» **Try it**:
Output range, inclusive: from the line containing "according to reviewers" to the line containing "Prevention, most of us should be aiming for a". Restate those lines from the data below word for word and only those.

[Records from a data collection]
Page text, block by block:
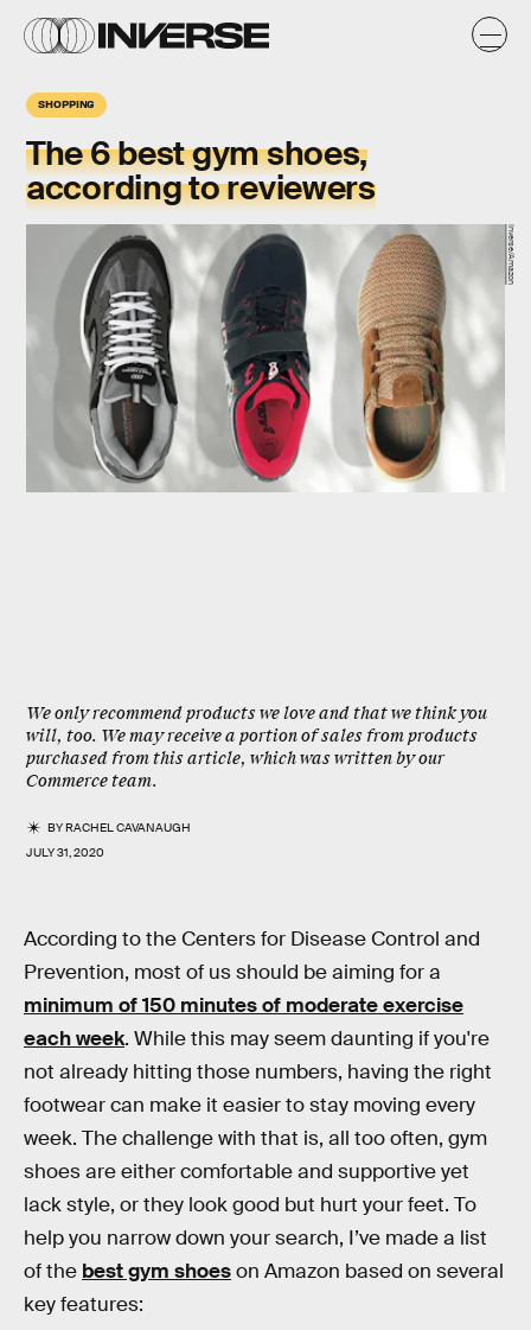
SHOPPING
The 6 best gym shoes,
according to reviewers
We only recommend products we love and that we think you
will, too. We may receive a portion of sales from products
purchased from this article, which was written by our
Commerce team.
BYRACHEL CAVANAUGH
JULY 31, 2020
Inverse/Amazon
According to the Centers for Disease Control and
Prevention, most of us should be aiming for a
minimum of 150 minutes of moderate exercise
each week. While this may seem daunting if you're
not already hitting those numbers, having the right
footwear can make it easier to stay moving every
week. The challenge with that is, all too often, gym
shoes are either comfortable and supportive yet
lack style, or they look good but hurt your feet. To
help you narrow down your search, I’ve made a list
of the best gym shoeson Amazon based on several
key features:

» **Result for this exercise**:
according to reviewers
We only recommend products we love and that we think you
will, too. We may receive a portion of sales from products
purchased from this article, which was written by our
Commerce team.
BYRACHEL CAVANAUGH
JULY 31, 2020
Inverse/Amazon
According to the Centers for Disease Control and
Prevention, most of us should be aiming for a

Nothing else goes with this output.